◆ Description of the task
Please retype the entries exactly as they stand, leaving out any pictures.

Stored records:
•••
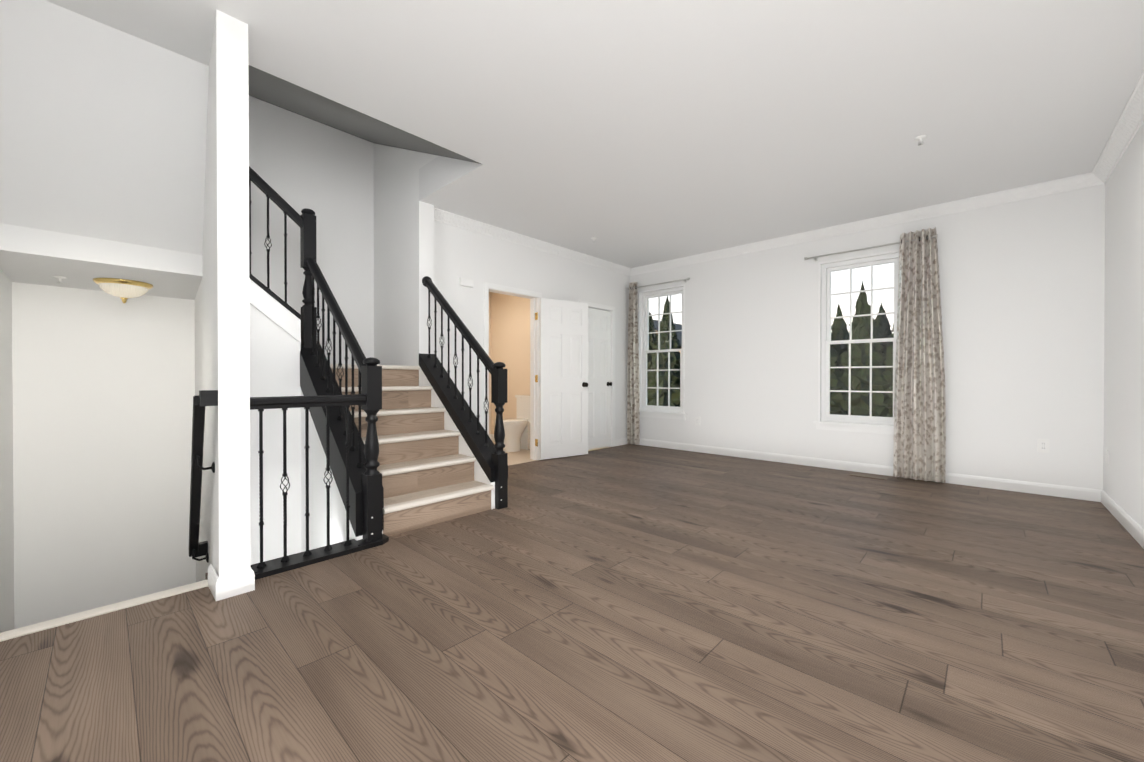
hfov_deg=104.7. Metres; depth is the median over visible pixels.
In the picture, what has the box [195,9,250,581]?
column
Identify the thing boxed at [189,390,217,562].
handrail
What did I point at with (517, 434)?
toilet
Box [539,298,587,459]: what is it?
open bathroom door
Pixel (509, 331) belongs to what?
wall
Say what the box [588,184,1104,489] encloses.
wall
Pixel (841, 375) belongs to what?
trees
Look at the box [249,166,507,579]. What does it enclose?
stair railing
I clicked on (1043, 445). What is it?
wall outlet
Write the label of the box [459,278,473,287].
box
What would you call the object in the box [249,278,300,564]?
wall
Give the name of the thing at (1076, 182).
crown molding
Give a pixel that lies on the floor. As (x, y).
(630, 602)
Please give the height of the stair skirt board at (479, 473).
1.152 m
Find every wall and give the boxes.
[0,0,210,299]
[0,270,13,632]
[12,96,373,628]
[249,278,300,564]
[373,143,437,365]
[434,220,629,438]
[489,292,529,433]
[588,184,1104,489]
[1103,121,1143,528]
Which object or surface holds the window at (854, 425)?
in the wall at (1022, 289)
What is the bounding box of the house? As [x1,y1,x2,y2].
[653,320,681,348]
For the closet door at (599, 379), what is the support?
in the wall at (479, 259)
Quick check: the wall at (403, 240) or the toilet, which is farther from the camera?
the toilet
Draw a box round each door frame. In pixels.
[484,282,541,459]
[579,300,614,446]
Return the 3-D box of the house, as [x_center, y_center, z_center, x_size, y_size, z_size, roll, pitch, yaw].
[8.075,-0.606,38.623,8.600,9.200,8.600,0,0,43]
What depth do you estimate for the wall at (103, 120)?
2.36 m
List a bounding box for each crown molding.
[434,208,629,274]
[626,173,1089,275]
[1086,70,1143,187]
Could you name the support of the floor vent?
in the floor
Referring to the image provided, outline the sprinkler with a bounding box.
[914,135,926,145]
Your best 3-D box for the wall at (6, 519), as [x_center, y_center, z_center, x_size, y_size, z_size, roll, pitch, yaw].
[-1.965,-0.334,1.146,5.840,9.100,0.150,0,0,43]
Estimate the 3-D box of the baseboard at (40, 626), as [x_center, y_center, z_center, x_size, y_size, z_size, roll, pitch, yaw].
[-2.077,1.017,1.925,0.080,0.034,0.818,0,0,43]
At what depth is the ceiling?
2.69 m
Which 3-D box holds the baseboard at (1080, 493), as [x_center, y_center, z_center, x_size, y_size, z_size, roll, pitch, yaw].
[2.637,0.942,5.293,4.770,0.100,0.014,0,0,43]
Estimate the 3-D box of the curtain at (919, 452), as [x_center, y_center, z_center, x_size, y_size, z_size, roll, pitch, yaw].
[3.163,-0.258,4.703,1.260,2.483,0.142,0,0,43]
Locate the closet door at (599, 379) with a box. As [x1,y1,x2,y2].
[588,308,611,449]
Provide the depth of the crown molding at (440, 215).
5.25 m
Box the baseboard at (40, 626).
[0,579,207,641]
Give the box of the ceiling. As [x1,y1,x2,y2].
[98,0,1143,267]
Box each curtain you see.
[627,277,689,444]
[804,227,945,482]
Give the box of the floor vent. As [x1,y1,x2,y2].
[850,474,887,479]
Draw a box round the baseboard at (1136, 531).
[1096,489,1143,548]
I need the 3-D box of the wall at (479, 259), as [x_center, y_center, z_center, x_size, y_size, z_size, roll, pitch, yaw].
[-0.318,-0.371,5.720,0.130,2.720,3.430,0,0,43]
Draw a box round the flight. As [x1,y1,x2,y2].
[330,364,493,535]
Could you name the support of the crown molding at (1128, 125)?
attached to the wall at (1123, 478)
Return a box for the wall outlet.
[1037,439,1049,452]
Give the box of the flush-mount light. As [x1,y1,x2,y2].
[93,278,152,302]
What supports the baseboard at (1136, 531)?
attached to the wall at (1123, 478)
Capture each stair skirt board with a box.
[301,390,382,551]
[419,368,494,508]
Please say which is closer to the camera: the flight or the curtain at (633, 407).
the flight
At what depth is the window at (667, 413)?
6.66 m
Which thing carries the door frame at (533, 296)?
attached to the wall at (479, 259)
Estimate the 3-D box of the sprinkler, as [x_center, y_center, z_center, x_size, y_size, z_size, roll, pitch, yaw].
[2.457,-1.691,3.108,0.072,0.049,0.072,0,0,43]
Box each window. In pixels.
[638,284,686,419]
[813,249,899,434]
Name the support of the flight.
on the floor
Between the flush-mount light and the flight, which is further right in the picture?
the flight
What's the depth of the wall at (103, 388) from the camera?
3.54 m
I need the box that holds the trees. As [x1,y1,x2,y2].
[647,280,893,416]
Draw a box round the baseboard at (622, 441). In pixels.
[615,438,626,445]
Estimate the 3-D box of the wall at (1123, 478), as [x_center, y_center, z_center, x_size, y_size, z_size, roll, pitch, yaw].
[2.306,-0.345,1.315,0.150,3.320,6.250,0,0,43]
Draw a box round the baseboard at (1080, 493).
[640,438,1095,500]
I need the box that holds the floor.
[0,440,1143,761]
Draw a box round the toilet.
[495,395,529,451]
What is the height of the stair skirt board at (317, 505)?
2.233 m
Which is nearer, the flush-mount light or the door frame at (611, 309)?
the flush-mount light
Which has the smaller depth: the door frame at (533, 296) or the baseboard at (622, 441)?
•••
◆ Exercise result
hfov_deg=104.7. Metres; depth is the median over visible pixels.
In the picture, what has the box [195,9,250,581]?
column
Identify the thing boxed at [189,390,217,562].
handrail
What did I point at with (517, 434)?
toilet
Box [539,298,587,459]: what is it?
open bathroom door
Pixel (509, 331) belongs to what?
wall
Say what the box [588,184,1104,489] encloses.
wall
Pixel (841, 375) belongs to what?
trees
Look at the box [249,166,507,579]. What does it enclose?
stair railing
I clicked on (1043, 445). What is it?
wall outlet
Write the label of the box [459,278,473,287].
box
What would you call the object in the box [249,278,300,564]?
wall
Give the name of the thing at (1076, 182).
crown molding
Give a pixel that lies on the floor. As (x, y).
(630, 602)
Please give the height of the stair skirt board at (479, 473).
1.152 m
Find every wall and give the boxes.
[0,0,210,299]
[0,270,13,632]
[12,96,373,628]
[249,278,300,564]
[373,143,437,365]
[434,220,629,438]
[489,292,529,433]
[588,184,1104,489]
[1103,121,1143,528]
Which object or surface holds the window at (854, 425)?
in the wall at (1022, 289)
What is the bounding box of the house? As [x1,y1,x2,y2].
[653,320,681,348]
For the closet door at (599, 379), what is the support?
in the wall at (479, 259)
Quick check: the wall at (403, 240) or the toilet, which is farther from the camera?
the toilet
Draw a box round each door frame. In pixels.
[484,282,541,459]
[579,300,614,446]
Return the 3-D box of the house, as [x_center, y_center, z_center, x_size, y_size, z_size, roll, pitch, yaw].
[8.075,-0.606,38.623,8.600,9.200,8.600,0,0,43]
What depth do you estimate for the wall at (103, 120)?
2.36 m
List a bounding box for each crown molding.
[434,208,629,274]
[626,173,1089,275]
[1086,70,1143,187]
Could you name the support of the floor vent?
in the floor
Referring to the image provided, outline the sprinkler with a bounding box.
[914,135,926,145]
Your best 3-D box for the wall at (6, 519), as [x_center, y_center, z_center, x_size, y_size, z_size, roll, pitch, yaw].
[-1.965,-0.334,1.146,5.840,9.100,0.150,0,0,43]
Estimate the 3-D box of the baseboard at (40, 626), as [x_center, y_center, z_center, x_size, y_size, z_size, roll, pitch, yaw].
[-2.077,1.017,1.925,0.080,0.034,0.818,0,0,43]
At what depth is the ceiling?
2.69 m
Which 3-D box holds the baseboard at (1080, 493), as [x_center, y_center, z_center, x_size, y_size, z_size, roll, pitch, yaw].
[2.637,0.942,5.293,4.770,0.100,0.014,0,0,43]
Estimate the 3-D box of the curtain at (919, 452), as [x_center, y_center, z_center, x_size, y_size, z_size, roll, pitch, yaw].
[3.163,-0.258,4.703,1.260,2.483,0.142,0,0,43]
Locate the closet door at (599, 379) with a box. As [x1,y1,x2,y2].
[588,308,611,449]
Provide the depth of the crown molding at (440, 215).
5.25 m
Box the baseboard at (40, 626).
[0,579,207,641]
Give the box of the ceiling. As [x1,y1,x2,y2].
[98,0,1143,267]
Box each curtain you see.
[627,277,689,444]
[804,227,945,482]
Give the box of the floor vent. As [x1,y1,x2,y2].
[850,474,887,479]
Draw a box round the baseboard at (1136, 531).
[1096,489,1143,548]
I need the 3-D box of the wall at (479, 259), as [x_center, y_center, z_center, x_size, y_size, z_size, roll, pitch, yaw].
[-0.318,-0.371,5.720,0.130,2.720,3.430,0,0,43]
Draw a box round the flight. As [x1,y1,x2,y2].
[330,364,493,535]
Could you name the support of the crown molding at (1128, 125)?
attached to the wall at (1123, 478)
Return a box for the wall outlet.
[1037,439,1049,452]
Give the box of the flush-mount light. As [x1,y1,x2,y2].
[93,278,152,302]
What supports the baseboard at (1136, 531)?
attached to the wall at (1123, 478)
Capture each stair skirt board with a box.
[301,390,382,551]
[419,368,494,508]
Please say which is closer to the camera: the flight or the curtain at (633, 407).
the flight
At what depth is the window at (667, 413)?
6.66 m
Which thing carries the door frame at (533, 296)?
attached to the wall at (479, 259)
Estimate the 3-D box of the sprinkler, as [x_center, y_center, z_center, x_size, y_size, z_size, roll, pitch, yaw].
[2.457,-1.691,3.108,0.072,0.049,0.072,0,0,43]
Box each window. In pixels.
[638,284,686,419]
[813,249,899,434]
Name the support of the flight.
on the floor
Between the flush-mount light and the flight, which is further right in the picture?
the flight
What's the depth of the wall at (103, 388) from the camera?
3.54 m
I need the box that holds the trees. As [x1,y1,x2,y2].
[647,280,893,416]
Draw a box round the baseboard at (622, 441). In pixels.
[615,438,626,445]
Estimate the 3-D box of the wall at (1123, 478), as [x_center, y_center, z_center, x_size, y_size, z_size, roll, pitch, yaw].
[2.306,-0.345,1.315,0.150,3.320,6.250,0,0,43]
Draw a box round the baseboard at (1080, 493).
[640,438,1095,500]
I need the box that holds the floor.
[0,440,1143,761]
Draw a box round the toilet.
[495,395,529,451]
What is the height of the stair skirt board at (317, 505)?
2.233 m
Which is nearer, the flush-mount light or the door frame at (611, 309)?
the flush-mount light
Which has the smaller depth: the door frame at (533, 296) or the baseboard at (622, 441)?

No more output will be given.